Fot. Krzysztof Zatycki / Agencja Wyborcza.pl
Luiza przyznała, iż koszmar przeżyła już na koszmar na sali przedporodowej, gdzie musiała czekać, aż zwolni się porodówka. - Obok leżała kobieta, która rodziła po raz siódmy. Zapytała, które dziecko ja rodzę.

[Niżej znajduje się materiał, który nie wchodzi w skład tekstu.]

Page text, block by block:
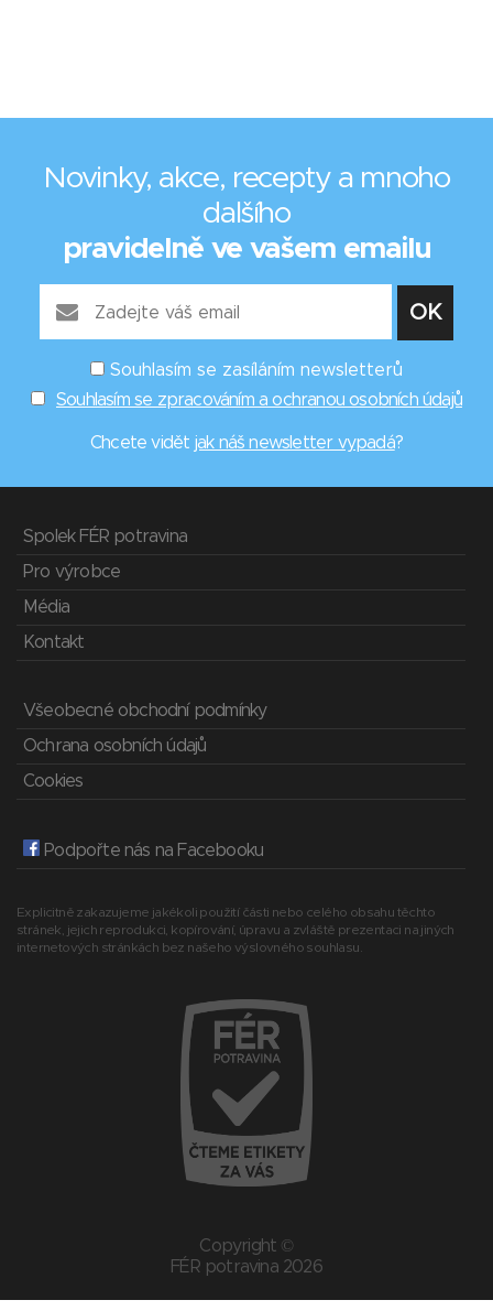
Novinky, akce, recepty a mnoho
dalšího
pravidelně ve vašem emailu
Souhlasím se zasíláním newsletterů
Souhlasím se zpracováním a ochranou osobních údajů
Chcete vidět jak náš newsletter vypadá?
Spolek FÉR potravina
Pro výrobce
Média
Kontakt
Všeobecné obchodní podmínky
Ochrana osobních údajů
Cookies
Podpořte nás na Facebooku
Explicitně zakazujeme jakékoli použití části nebo celého obsahu těchto
stránek, jejich reprodukci, kopírování, úpravu a zvláště prezentaci na jiných
internetových stránkách bez našeho výslovného souhlasu.
Copyright ©
FÉR potravina 2026
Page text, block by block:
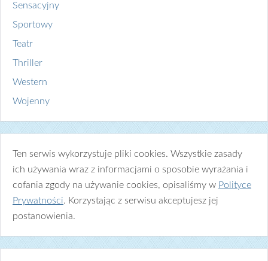
Sensacyjny
Sportowy
Teatr
Thriller
Western
Wojenny
Ten serwis wykorzystuje pliki cookies. Wszystkie zasady
ich używania wraz z informacjami o sposobie wyrażania i
cofania zgody na używanie cookies, opisaliśmy w Polityce
Prywatności. Korzystając z serwisu akceptujesz jej
postanowienia.
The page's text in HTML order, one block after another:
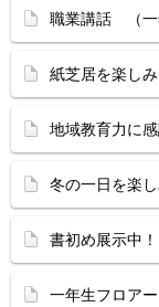
職業講話 （
紙芝居を楽し
地域教育力に
冬の一日を
書初め展示中
一年生フロア
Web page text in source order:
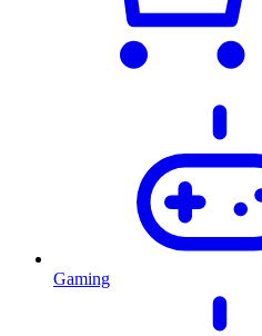
Gaming
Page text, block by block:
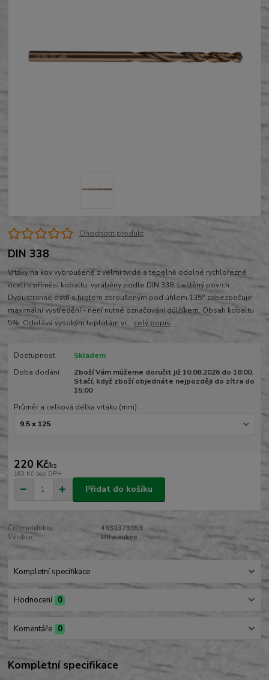
Ohodnotit produkt
DIN 338
Vrtáky na kov vybroušené z velmi tvrdé a tepelně odolné rychlořezné
oceli s příměsí kobaltu, vyráběny podle DIN 338. Leštěný povrch.
Dvoustranné ostří s hrotem zbroušeným pod úhlem 135° zabezpečuje
maximální vystředění - není nutné označování důlčíkem. Obsah kobaltu
5%. Odolává vysokým teplotám vr... celý popis
Dostupnost
Skladem
Doba dodání
Zboží Vám můžeme doručit již 10.08.2026 do 18:00.
Stačí, když zboží objednáte nejpozději do zítra do
15:00
Průměr a celková délka vrtáku (mm)
220 Kč/ks
182 Kč bez DPH
Přidat do košíku
Číslo produktu:
4932373353
Výrobce:
Milwaukee
Kompletní specifikace
Hodnocení 0
Komentáře 0
Kompletní specifikace
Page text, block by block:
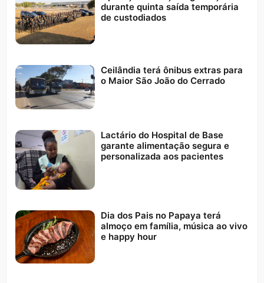
durante quinta saída temporária
de custodiados
Ceilândia terá ônibus extras para
o Maior São João do Cerrado
Lactário do Hospital de Base
garante alimentação segura e
personalizada aos pacientes
Dia dos Pais no Papaya terá
almoço em família, música ao vivo
e happy hour
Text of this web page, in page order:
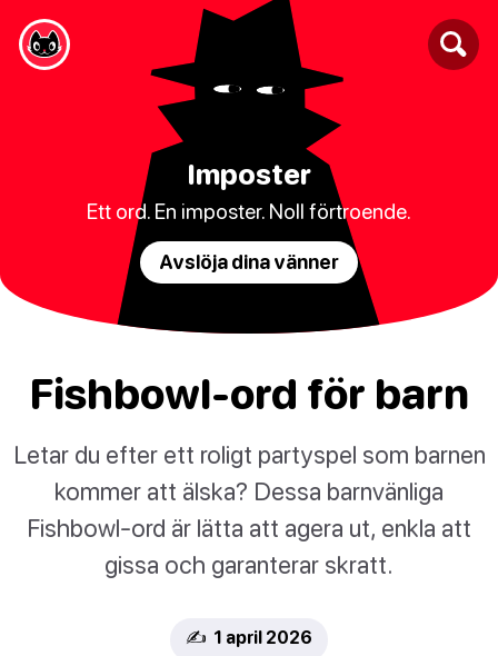
Imposter
Ett ord. En imposter. Noll förtroende.
Avslöja dina vänner
Fishbowl-ord för barn
Letar du efter ett roligt partyspel som barnen
kommer att älska? Dessa barnvänliga
Fishbowl-ord är lätta att agera ut, enkla att
gissa och garanterar skratt.
✍️ 1 april 2026
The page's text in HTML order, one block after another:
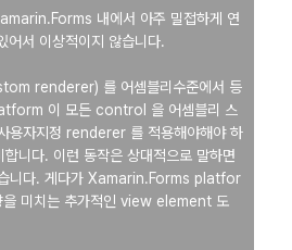
내에서 아주 밀접하게 연
서 이상적이지 않습니다.
renderer) 를 어셈블리수준에서 등
이 모든 control 을 어셈블리 스
용자지정 renderer 를 적용해야해야 하
니다. 이런 동작은 상대적으로 말하면
습니다. 게다가 Xamarin.Forms platfor
미치는 추가적인 view element 도

Jak się dowiedziała, iż pierwsze, to zaczęła opowiadać, iż jej pierwszy syn urodził się martwy. Siedziałam na łóżku z bólami i modliłam się, żeby położne mnie gwałtownie stamtąd zabrały- powiedziała. - Dziś zastanawiam się, dlaczego nie poprosiłam jej, by mi o tym nie mówiła - dodała.Sama była koszmarną sąsiadką z porodówki. "Naprawdę nie chciałam"Milena urodziła 9 lat temu. Wspominając swój pobyt w szpitalu, stwierdziła, iż nie była dobrą koleżanką z sali. Nie dlatego, iż komuś coś zrobiła lub powiedziała, ale przez... odwiedzających ją gości.Nasza córka była pierwszym dzieckiem w rodzinie męża. Wszyscy niesamowicie się emocjonowali ciążą i porodem. A jak Misia przyszła na świat, to wręcz oszaleli. Nie spodziewałam się tego, iż będą chcieli mnie tak licznie odwiedzać na porodówce...- opowiadała. - Przychodziły ciotki, babcie, a choćby wujkowie. Jedni wychodzili, inni wchodzili, niektórzy choćby spotykali się na pogawędkę na korytarzu. Byłam oszołomiona całą sytuacją, nie chciałam nikogo urazić. Pamiętam, iż byłam tymi wizytami niesamowicie wymęczona. Myślę, iż moja towarzyszka na sali musiała mnie wówczas nienawidzić za tych wszystkich ludzi, którzy mnie odwiedzali - podsumowała.Jak wspominasz swój pobyt na sali porodowej? Czy miałaś jakieś nieprzyjemne sytuacje, albo wręcz przeciwnie coś Cię pozytywnie zaskoczyło? Napisz do nas: [email protected]. Gwarantujemy anonimowość!